In the corner of your first photo, we can see what looks like structure above. If this door is covered by a roof or deck, you may have flashing problem up there too.


----------



## BridgeMan (Feb 2, 2013)

As Confucius once said (or he should have said, if he actually didn't)--"All of the caulking in the world will not take the place of properly-installed flashing."


----------



## Somuchmoore (Feb 4, 2013)

If I don't have flashing, does that mean I need to take out a section of brick and install flashing?  What is the best course of action?


----------



## nealtw (Feb 4, 2013)

Is there a roof above this door?
Is there weep holes in the morter above the door?


----------



## inspectorD (Feb 5, 2013)

Somuchmoore said:


> If I don't have flashing, does that mean I need to take out a section of brick and install flashing?  What is the best course of action?



Unfortunatly yes, there is no easy answer.
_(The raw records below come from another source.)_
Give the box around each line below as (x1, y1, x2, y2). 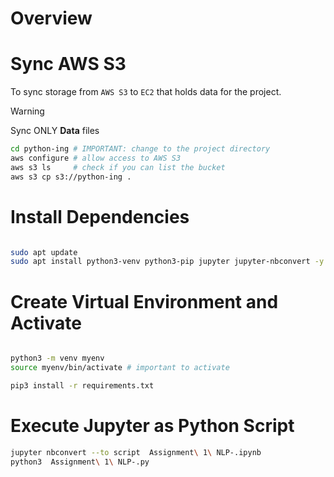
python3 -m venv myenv (10, 353, 105, 364)
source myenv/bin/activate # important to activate (10, 363, 230, 373)
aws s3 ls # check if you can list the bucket (10, 162, 226, 172)
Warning (10, 105, 45, 117)
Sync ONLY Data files (10, 125, 100, 137)
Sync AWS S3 (10, 53, 127, 76)
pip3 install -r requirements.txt (10, 381, 155, 391)
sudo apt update (10, 247, 78, 257)
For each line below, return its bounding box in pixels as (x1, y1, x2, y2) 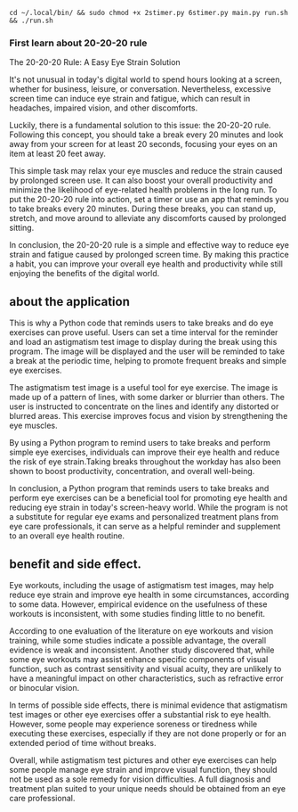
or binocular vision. (9, 682, 80, 693)
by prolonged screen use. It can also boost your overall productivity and (9, 175, 273, 186)
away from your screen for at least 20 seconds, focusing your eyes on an (9, 139, 278, 150)
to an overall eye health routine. (9, 530, 125, 541)
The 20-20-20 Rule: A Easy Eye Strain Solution (9, 57, 181, 68)
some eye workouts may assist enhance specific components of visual (9, 653, 269, 664)
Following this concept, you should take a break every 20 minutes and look (9, 129, 284, 140)
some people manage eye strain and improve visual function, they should (9, 764, 278, 775)
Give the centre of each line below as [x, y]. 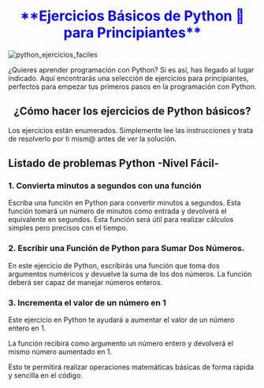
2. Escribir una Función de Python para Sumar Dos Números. [126, 249]
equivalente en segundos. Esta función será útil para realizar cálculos [121, 220]
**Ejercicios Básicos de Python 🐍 [132, 16]
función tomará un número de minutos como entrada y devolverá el [117, 211]
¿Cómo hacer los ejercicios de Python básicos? [132, 111]
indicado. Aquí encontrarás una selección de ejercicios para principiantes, [128, 78]
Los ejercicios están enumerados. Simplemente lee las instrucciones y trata [131, 130]
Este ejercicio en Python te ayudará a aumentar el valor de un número [121, 320]
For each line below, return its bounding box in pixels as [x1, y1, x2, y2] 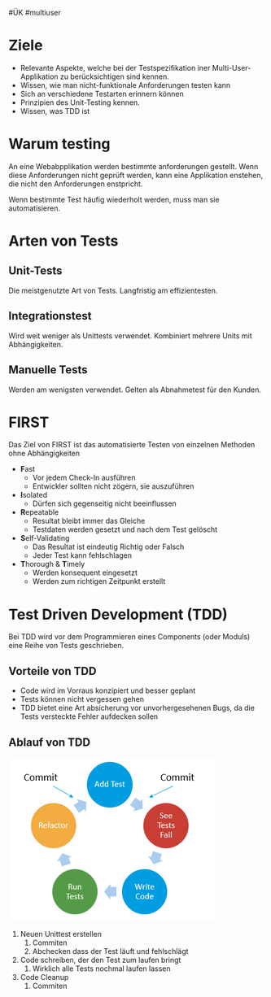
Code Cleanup [20, 973, 69, 982]
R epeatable [20, 507, 59, 517]
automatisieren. [8, 203, 61, 213]
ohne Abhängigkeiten [8, 448, 81, 459]
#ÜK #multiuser [8, 8, 61, 17]
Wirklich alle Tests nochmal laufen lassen [32, 964, 171, 973]
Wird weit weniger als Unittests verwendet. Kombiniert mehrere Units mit [8, 330, 252, 341]
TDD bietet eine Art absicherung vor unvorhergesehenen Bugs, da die [20, 703, 255, 713]

This should have been done when the house was built because it costs so much to fix later on. I would also check any other openings in the brick while your at it.
I know this is not the easy answer, but sadly it is the only one.
If you are not comfortable doing this, then interview and hire a good mason. They will get it the closest to looking right and trying to match mortar.
Good luck.


----------



## Somuchmoore (Feb 6, 2013)

There are no weep holes that I can tell. Just above the deck (3-6") is the starting point of the brick and vinyl siding above that.


----------



## nealtw (Feb 6, 2013)

The proper flashing and weep holes are for water that finds itself on the inside of the brick. If the brick above the door is covered with the deck, they are not the problem. So you want to look at the brick above the deck and the flashing between the siding and the brick. If you can stop the water from getting in there, it would be the cheapist fix, maybe. 
 Can you post a photo of the deck, brick and siding above?


----------



## natev (Feb 8, 2013)

I see the pics you took of the lintel & door frame header but you were asking about water pooling inside the house @ the bottom of the door...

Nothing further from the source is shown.